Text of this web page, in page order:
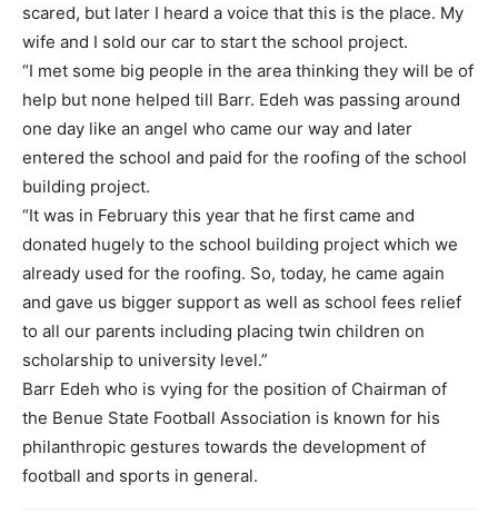
scared, but later I heard a voice that this is the place. My
wife and I sold our car to start the school project.
“I met some big people in the area thinking they will be of
help but none helped till Barr. Edeh was passing around
one day like an angel who came our way and later
entered the school and paid for the roofing of the school
building project.
“It was in February this year that he first came and
donated hugely to the school building project which we
already used for the roofing. So, today, he came again
and gave us bigger support as well as school fees relief
to all our parents including placing twin children on
scholarship to university level.”
Barr Edeh who is vying for the position of Chairman of
the Benue State Football Association is known for his
philanthropic gestures towards the development of
football and sports in general.
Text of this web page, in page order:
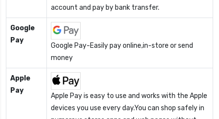
account and pay by bank transfer.
Google
Pay
Google Pay-Easily pay online,in-store or send
money
Apple
Pay
Apple Pay is easy to use and works with the Apple
devices you use every day.You can shop safely in
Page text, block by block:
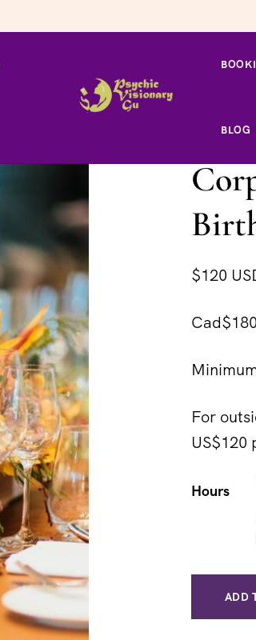
BLOG
$120
For
US$120
Hours
ADD
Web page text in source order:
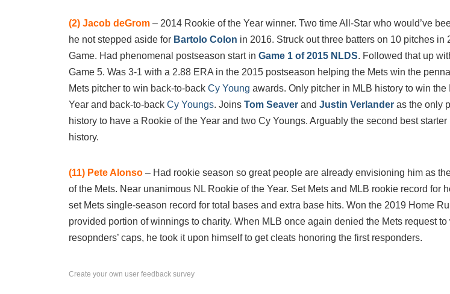
(2) Jacob deGrom – 2014 Rookie of the Year winner. Two time All-Star who would’ve
he not stepped aside for Bartolo Colon in 2016. Struck out three batters on 10 pitches in
Game. Had phenomenal postseason start in Game 1 of 2015 NLDS. Followed that up
Game 5. Was 3-1 with a 2.88 ERA in the 2015 postseason helping the Mets win the
Mets pitcher to win back-to-back Cy Young awards. Only pitcher in MLB history to win the
Year and back-to-back Cy Youngs. Joins Tom Seaver and Justin Verlander as the only
history to have a Rookie of the Year and two Cy Youngs. Arguably the second best starter
history.
(11) Pete Alonso – Had rookie season so great people are already envisioning him as
of the Mets. Near unanimous NL Rookie of the Year. Set Mets and MLB rookie record for
set Mets single-season record for total bases and extra base hits. Won the 2019 Home
provided portion of winnings to charity. When MLB once again denied the Mets request to
resopnders’ caps, he took it upon himself to get cleats honoring the first responders.
Create your own user feedback survey
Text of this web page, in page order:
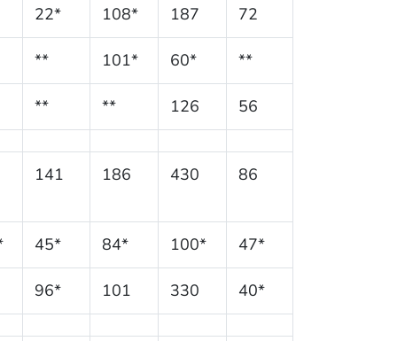
22* 108* 187 72
** 101* 60* **
** ** 126 56
141 186 430 86
45* 84* 100* 47*
96* 101 330 40*
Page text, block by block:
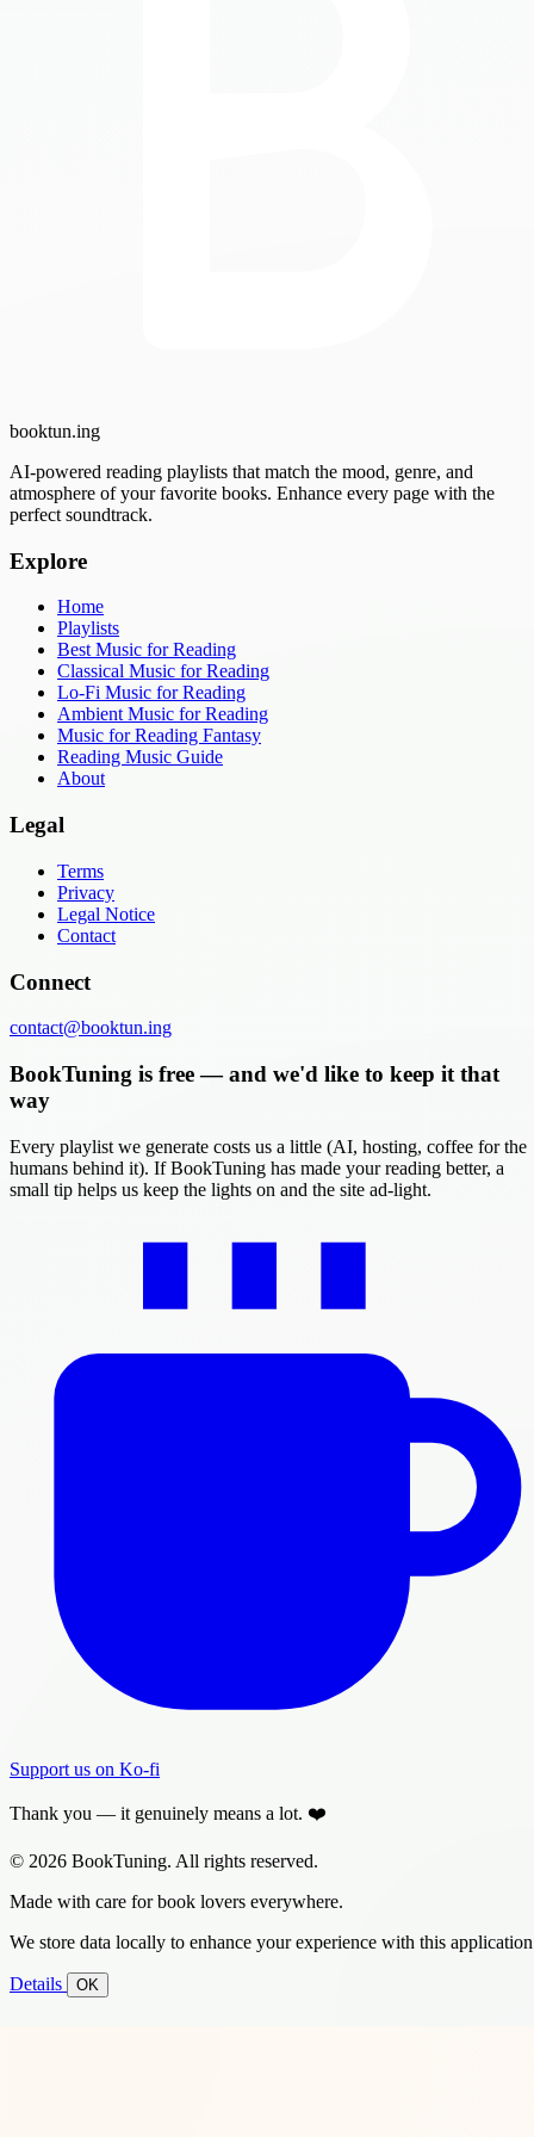
booktun.ing
AI-powered reading playlists that match the mood, genre, and
atmosphere of your favorite books. Enhance every page with the
perfect soundtrack.
Explore
Home
Playlists
Best Music for Reading
Classical Music for Reading
Lo-Fi Music for Reading
Ambient Music for Reading
Music for Reading Fantasy
Reading Music Guide
About
Legal
Terms
Privacy
Legal Notice
Contact
Connect
contact@booktun.ing
BookTuning is free — and we'd like to keep it that
way
Every playlist we generate costs us a little (AI, hosting, coffee for the
humans behind it). If BookTuning has made your reading better, a
small tip helps us keep the lights on and the site ad-light.
Support us on Ko-fi
Thank you — it genuinely means a lot. ❤️
© 2026 BookTuning. All rights reserved.
Made with care for book lovers everywhere.
We store data locally to enhance your experience with this
Details OK

= = = = =

Action item
Read through the material above, and whenever a line contains "people", copy it.

Answer box
“I met some big people in the area thinking they will be of
(11) Pete Alonso – Had rookie season so great people are already envisioning him as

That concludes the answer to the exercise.